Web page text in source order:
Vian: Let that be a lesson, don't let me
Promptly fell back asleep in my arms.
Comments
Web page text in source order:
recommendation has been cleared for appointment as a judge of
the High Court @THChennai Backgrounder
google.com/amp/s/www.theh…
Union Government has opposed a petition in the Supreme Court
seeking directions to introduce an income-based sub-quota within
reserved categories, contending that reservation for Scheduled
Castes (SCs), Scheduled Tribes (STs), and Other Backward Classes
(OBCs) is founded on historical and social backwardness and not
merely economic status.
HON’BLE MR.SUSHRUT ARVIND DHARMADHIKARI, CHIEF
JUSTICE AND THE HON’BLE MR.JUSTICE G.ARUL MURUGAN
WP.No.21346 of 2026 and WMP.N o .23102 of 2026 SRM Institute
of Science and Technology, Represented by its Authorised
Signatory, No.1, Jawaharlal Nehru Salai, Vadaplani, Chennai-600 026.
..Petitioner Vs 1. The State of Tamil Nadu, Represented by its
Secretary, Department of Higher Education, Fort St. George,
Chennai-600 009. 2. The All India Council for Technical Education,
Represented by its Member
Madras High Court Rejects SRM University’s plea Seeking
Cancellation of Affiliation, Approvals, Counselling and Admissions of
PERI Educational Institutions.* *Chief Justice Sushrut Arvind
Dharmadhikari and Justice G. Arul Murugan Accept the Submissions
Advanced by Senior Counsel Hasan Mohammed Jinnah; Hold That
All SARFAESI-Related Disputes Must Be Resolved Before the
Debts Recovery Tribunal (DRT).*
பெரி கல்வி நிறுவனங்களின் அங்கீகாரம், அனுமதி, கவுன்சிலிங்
++++++
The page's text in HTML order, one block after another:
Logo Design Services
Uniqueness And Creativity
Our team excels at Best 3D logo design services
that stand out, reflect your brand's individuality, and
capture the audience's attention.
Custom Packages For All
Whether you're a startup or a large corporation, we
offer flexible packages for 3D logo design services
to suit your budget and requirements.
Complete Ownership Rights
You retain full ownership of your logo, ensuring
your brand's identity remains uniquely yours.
++++++
Task goal -> Using only the listing above, restate exactly the lines from the line containing "All SARFAESI-Related Disputes" through the line containing "பெரி கல்வி நிறுவனங்களின்", both included.

Task answer ->
All SARFAESI-Related Disputes Must Be Resolved Before the
Debts Recovery Tribunal (DRT).*
பெரி கல்வி நிறுவனங்களின் அங்கீகாரம், அனுமதி, கவுன்சிலிங்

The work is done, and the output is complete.